I hope you are enjoying your time of having an empty calendar :)

mr_luc · 2 years ago
Wait you have an API now??? Is it open, is there a waitlist? I’m on a plane but going to try to find that on the site. Absolutely loved your demo, been showing it around for a few months.
bsima · 2 years ago
As tome mentioned we don’t quantize, all activations are FP16

And here are some independent benchmarks https://artificialanalysis.ai/models/llama-2-chat-70b

xvector · 2 years ago
Jesus Christ, these speeds with FP16? That is simply insane.
sp332 · 2 years ago
At least for the earlier Llama 70B demo, they claimed to be running unquantized. https://twitter.com/lifebypixels/status/1757619926360096852

Update: This comment says "some data is stored as FP8 at rest" and I don't know what that means. https://news.ycombinator.com/item?id=39432025

tome · 2 years ago
The weights are quantized to FP8 when they're stored in memory, but all the activations are computed at full FP16 precision.
bearjaws · 2 years ago
Nothing really wrong with FP8 IMO, it performs pretty damn well usually within 98% while significantly reducing memory usage.
Gcam · 2 years ago
As part of our benchmarking of Groq we have asked Groq regarding quantization and they have assured us they are running models at full FP-16. It's a good point and important to check.

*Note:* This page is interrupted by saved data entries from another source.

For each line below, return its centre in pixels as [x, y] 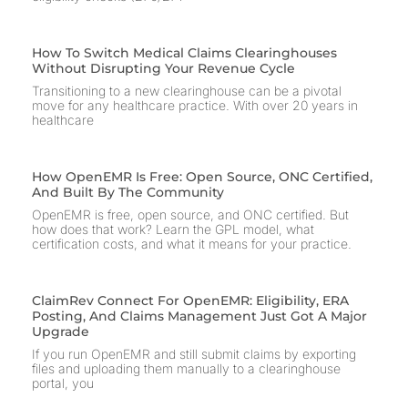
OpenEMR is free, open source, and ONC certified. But [190, 215]
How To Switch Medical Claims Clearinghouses [184, 53]
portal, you [63, 383]
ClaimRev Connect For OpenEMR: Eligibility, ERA [190, 301]
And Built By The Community [128, 193]
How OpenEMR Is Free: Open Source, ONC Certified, [202, 177]
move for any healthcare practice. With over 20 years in [195, 106]
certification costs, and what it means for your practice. [192, 244]

Link to benchmarking: https://artificialanalysis.ai/ (Note question was regarding API rather than their chat demo)

losvedir · 2 years ago
Maybe I'm stretching the analogy too far, but are we in the transistor regime of LLMs already? Sometimes I see these 70 billion parameter monstrosities and think we're still building ENIAC out of vacuum tubes.

In other words, are we ready to steadily march on, improving LLM tok/s year by year, or are we a major breakthrough or two away before that can even happen?

Deleted Comment

binary132 · 2 years ago
The thing is that tokens aren't an apples to apples metric.... Stupid tokens are a lot faster than clever tokens. I'd rather see token cleverness improving exponentially....
behnamoh · 2 years ago
tangent: Great to see you again on HN!
tome · 2 years ago
Hi folks, I work for Groq. Feel free to ask me any questions.

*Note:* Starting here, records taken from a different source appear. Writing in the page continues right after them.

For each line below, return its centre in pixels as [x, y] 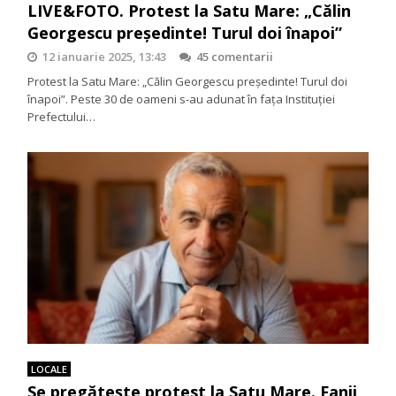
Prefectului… [62, 116]
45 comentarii [235, 56]
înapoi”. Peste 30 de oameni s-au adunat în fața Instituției [182, 99]
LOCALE [49, 369]
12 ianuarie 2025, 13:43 [105, 56]
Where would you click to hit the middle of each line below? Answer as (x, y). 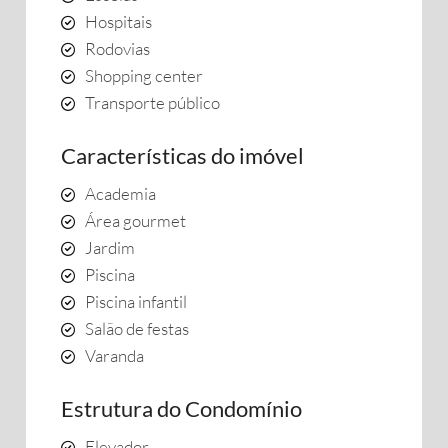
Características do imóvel (182, 155)
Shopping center (144, 75)
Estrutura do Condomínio (181, 408)
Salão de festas (137, 328)
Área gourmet (135, 220)
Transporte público (152, 102)
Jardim (110, 247)
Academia (120, 193)

(If you check my HN post history you'll see I post a lot about Haskell. That's right, part of Groq's compilation pipeline is written in Haskell!)

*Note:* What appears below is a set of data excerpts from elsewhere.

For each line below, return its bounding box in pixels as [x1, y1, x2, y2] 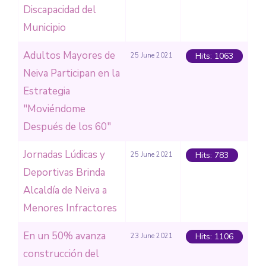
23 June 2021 [131, 232, 173, 240]
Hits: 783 [195, 150, 229, 161]
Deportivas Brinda [23, 166, 105, 179]
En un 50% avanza [23, 229, 106, 243]
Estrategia [23, 84, 70, 98]
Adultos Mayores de [23, 49, 115, 62]
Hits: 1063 [195, 50, 233, 62]
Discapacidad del [23, 3, 96, 17]
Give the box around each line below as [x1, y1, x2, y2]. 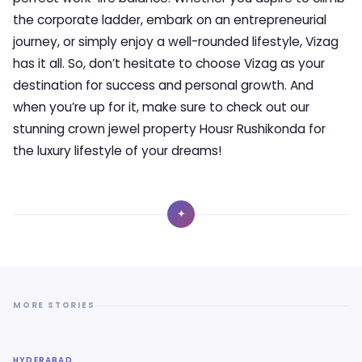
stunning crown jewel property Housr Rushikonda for [13, 120, 326, 137]
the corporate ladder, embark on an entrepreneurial [13, 11, 326, 28]
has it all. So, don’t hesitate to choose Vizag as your [13, 55, 325, 72]
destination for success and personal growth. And [13, 77, 314, 94]
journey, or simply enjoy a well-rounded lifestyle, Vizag [13, 33, 339, 50]
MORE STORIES [13, 299, 95, 311]
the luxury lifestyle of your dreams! [13, 142, 222, 159]
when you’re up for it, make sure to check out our [13, 99, 309, 116]
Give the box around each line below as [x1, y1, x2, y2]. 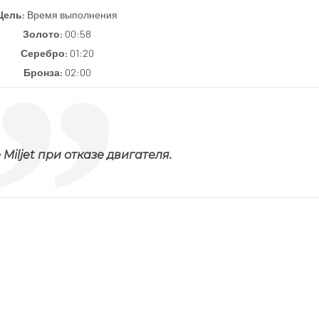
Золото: [23, 27, 65, 40]
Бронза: [23, 66, 65, 78]
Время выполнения [27, 8, 117, 21]
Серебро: [20, 46, 70, 59]

michaelbuckbee · 2 years ago
Friendly fyi - I think this might just be a web interface bug but but I submitted a prompt with the Mixtral model and got a response (great!) then switched the dropdown to Llama and submitted the same prompt and got the exact same response.

It may be caching or it didn't change the model being queried or something else.

tome · 2 years ago
Thanks, I think it's because the chat context is fed back to the model for the next generation even when you switch models. If you refresh the page that should erase the history and you should get results purely from the model you choose.
itishappy · 2 years ago
Alright, I'll bite. Haskell seems pretty unique in the ML space! Any unique benefits to this decision, and would you recommend it for others? What areas of your project do/don't use Haskell?
tome · 2 years ago
Haskell is a great language for writing compilers! The end of our compilation pipeline is written in Haskell. Other stages are written in C++ (MLIR) and Python. I'd recommend anyone to look at Haskell if they have a compiler-shaped problem, for sure.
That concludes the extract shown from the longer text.